(Items from a data source)
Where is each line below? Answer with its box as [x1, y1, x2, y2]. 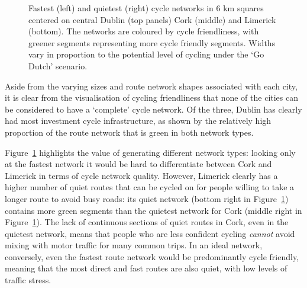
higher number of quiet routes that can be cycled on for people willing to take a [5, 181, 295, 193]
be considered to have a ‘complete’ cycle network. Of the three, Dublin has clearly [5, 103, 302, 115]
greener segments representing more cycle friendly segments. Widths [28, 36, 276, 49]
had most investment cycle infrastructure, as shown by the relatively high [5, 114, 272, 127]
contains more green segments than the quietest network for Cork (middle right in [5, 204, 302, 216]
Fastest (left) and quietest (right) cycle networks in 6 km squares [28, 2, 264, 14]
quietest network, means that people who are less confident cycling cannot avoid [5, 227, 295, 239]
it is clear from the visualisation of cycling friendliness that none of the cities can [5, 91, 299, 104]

---

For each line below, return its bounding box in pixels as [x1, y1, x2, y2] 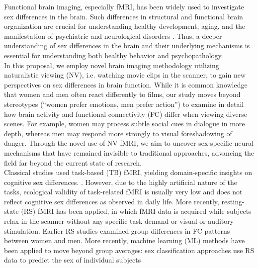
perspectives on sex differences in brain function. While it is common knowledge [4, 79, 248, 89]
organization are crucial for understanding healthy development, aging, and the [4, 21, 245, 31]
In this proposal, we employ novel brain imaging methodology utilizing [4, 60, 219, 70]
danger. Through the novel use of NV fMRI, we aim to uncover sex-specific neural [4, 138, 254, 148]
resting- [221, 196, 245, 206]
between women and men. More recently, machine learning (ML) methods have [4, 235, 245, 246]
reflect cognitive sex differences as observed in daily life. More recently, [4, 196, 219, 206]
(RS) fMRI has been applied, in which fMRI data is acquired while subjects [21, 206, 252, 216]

## Task to complete
Copy range, inclusive: the line holding "perspectives on sex" to the line holding "(RS) fMRI has". Reproduce exactly those lines of the records above and no others.

## Result
perspectives on sex differences in brain function. While it is common knowledge [4, 79, 248, 89]
organization are crucial for understanding healthy development, aging, and the [4, 21, 245, 31]
In this proposal, we employ novel brain imaging methodology utilizing [4, 60, 219, 70]
danger. Through the novel use of NV fMRI, we aim to uncover sex-specific neural [4, 138, 254, 148]
resting- [221, 196, 245, 206]
between women and men. More recently, machine learning (ML) methods have [4, 235, 245, 246]
reflect cognitive sex differences as observed in daily life. More recently, [4, 196, 219, 206]
(RS) fMRI has been applied, in which fMRI data is acquired while subjects [21, 206, 252, 216]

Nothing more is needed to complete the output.